Some mines under Kuvimba include; Freda Rebecca Gold Mine, Bindura Nickel Corporation (BNC), Shamva Gold Mine, Jena Mine, Elvington Mine, Sandawana, Homestake, Zim Alloys, and an investment in Great Dyke Investments (GDI).

ZELA said the unbundling of FPR should be supported by due diligence processes.

“Use of a three-year average delivery of gold to FPR as a key factor to be considered in choosing the companies to take up equity in FPR is not enough, given that the Government is incorporating the private sector in the management of gold.

“Shareholders must demonstrate that they will be able to comply with the best international standards on the promotion of human rights including proposals to eliminate Illicit Financial Flows (IFFs) or adopt OECD guidelines on responsible sourcing.

“Government might also consider including a condition that shareholders should have a clean tax clearance certificate or evidence of good human rights promotion record as part of its application to acquire shares in FPR,” ZELA noted adding that due diligence processes will help government to lure responsible investments into the gold sector and reduce risks chances of illicit financial flows by irresponsible investors.”

By bringing private players, the government is meeting conditions set by the London Bullion Market Association (LBMA) on responsible sourcing to avert human rights violations, avoid conflicts, comply with anti-money laundering standards whilst also fighting terrorist financing practices.

“Being an LBMA accredited refiner provides an assurance that the country’s practices and processes in gold refineries are aligned to the requirements of the Organisation of Economic Cooperation and Development (OECD)’s guidelines on Responsible gold sourcing.

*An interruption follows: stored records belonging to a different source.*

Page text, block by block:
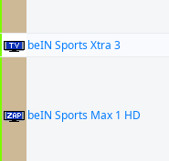
beIN Sports Xtra 3
beIN Sports Max 1 HD
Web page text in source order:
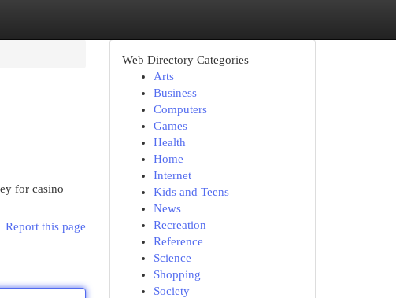
for casino
Report this page
Web Directory Categories
Arts
Business
Computers
Games
Health
Home
Internet
Kids and Teens
News
Recreation
Reference
Science
Shopping
Society
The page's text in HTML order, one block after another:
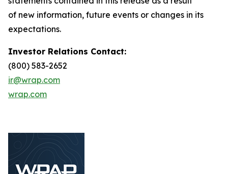
of new information, future events or changes in its
expectations.
Investor Relations Contact:
(800) 583-2652
ir@wrap.com
wrap.com
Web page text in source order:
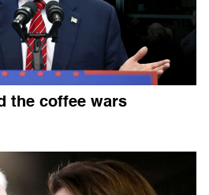
the coffee wars
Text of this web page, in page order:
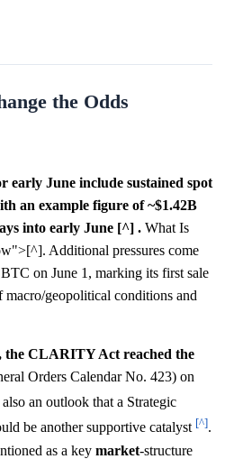
the Odds
early June include sustained spot
an example figure of ~$1.42B
into early June [^] . What Is
Additional pressures come
on June 1, marking its first sale
geopolitical conditions and
the CLARITY Act reached the
Orders Calendar No. 423) on
an outlook that a Strategic
be another supportive catalyst [^].
as a key market-structure
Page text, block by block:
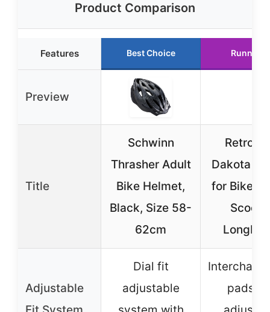
Product Comparison
Features Best Choice Runner
Preview
Title
Schwinn
Thrasher Adult
Bike Helmet,
Black, Size 58-
62cm
Dakota
for Bike,
Adjustable
Dial fit
adjustable
pads
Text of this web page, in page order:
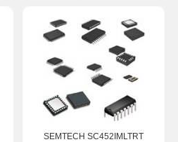
SEMTECH SC452IMLTRT
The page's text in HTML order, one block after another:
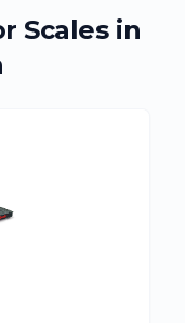
Scales in
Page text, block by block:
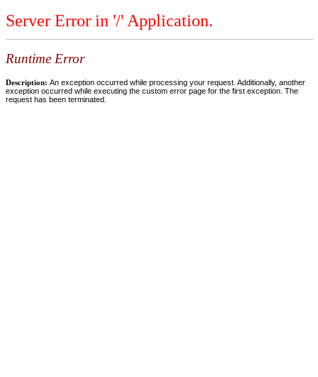
Server Error in '/' Application.
Runtime Error
Description: An exception occurred while processing your request. Additionally, another
exception occurred while executing the custom error page for the first exception. The
request has been terminated.
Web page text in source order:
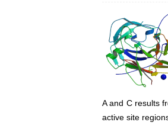
A and C results
active site
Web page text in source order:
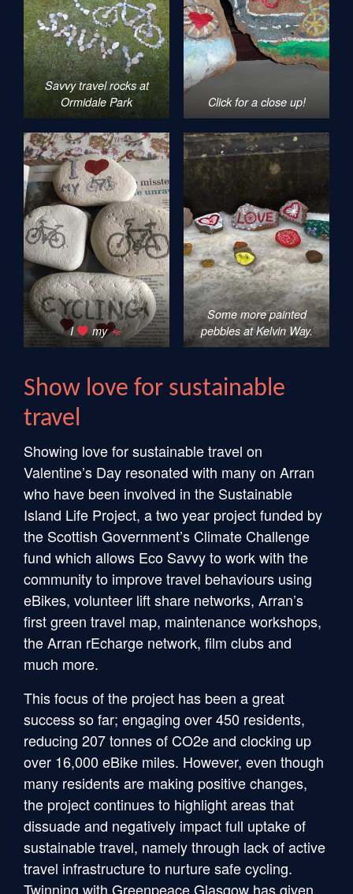
Savvy travel rocks at
Ormidale Park
Click for a close up!
I my
Some more painted
pebbles at Kelvin Way.
Show love for sustainable
travel
Showing love for sustainable travel on
Valentine’s Day resonated with many on Arran
who have been involved in the Sustainable
Island Life Project, a two year project funded by
the Scottish Government’s Climate Challenge
fund which allows Eco Savvy to work with the
community to improve travel behaviours using
eBikes, volunteer lift share networks, Arran’s
first green travel map, maintenance workshops,
the Arran rEcharge network, film clubs and
much more.
This focus of the project has been a great
success so far; engaging over 450 residents,
reducing 207 tonnes of CO2e and clocking up
over 16,000 eBike miles. However, even though
many residents are making positive changes,
the project continues to highlight areas that
dissuade and negatively impact full uptake of
sustainable travel, namely through lack of active
travel infrastructure to nurture safe cycling.
Twinning with Greenpeace Glasgow has given
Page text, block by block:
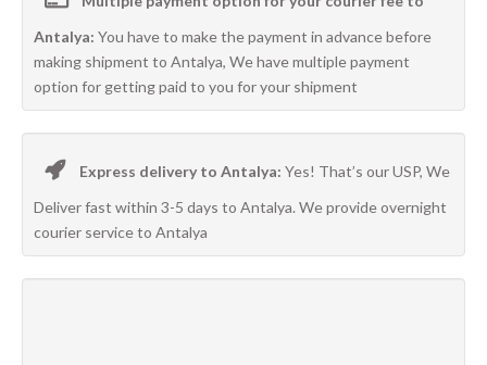
Antalya: You have to make the payment in advance before
making shipment to Antalya, We have multiple payment
option for getting paid to you for your shipment
Express delivery to Antalya: Yes! That’s our USP, We
Deliver fast within 3-5 days to Antalya. We provide overnight
courier service to Antalya
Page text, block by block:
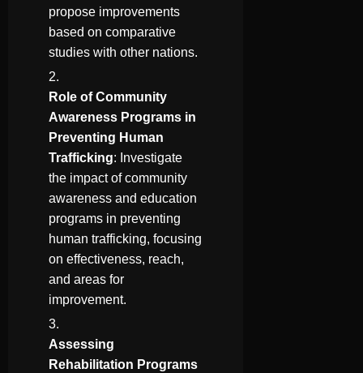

Compliance with OECD requirements on responsible sourcing and LBMA accreditation will ensure that our gold exports fetch the highest return on the international market,” ZELA added.

“The unbundling of FPR could release resources needed for the government to comply with LBMA’s requirements on responsible sourcing if adequate legislation is put in place for the private companies to comply with.”

Zimbabwe’s LBMA membership was nullified in 2008 after failing to meet the required conditions on gold production levels.

For Zimbabwe to be re-admitted into LBMA, it must annually produce 10 tonnes of gold.

FPR sells its gold to international markets mainly through refineries in South Africa and Dubai.

“The value that the country acquires from selling its gold to Rand Refineries in South Africa is lower than the value that it would get if the gold export stocks were to be sold directly to LBMA and one of the major reasons is that these refiners charge for the refinery process which they do on the country’s gold exports,” said ZELA.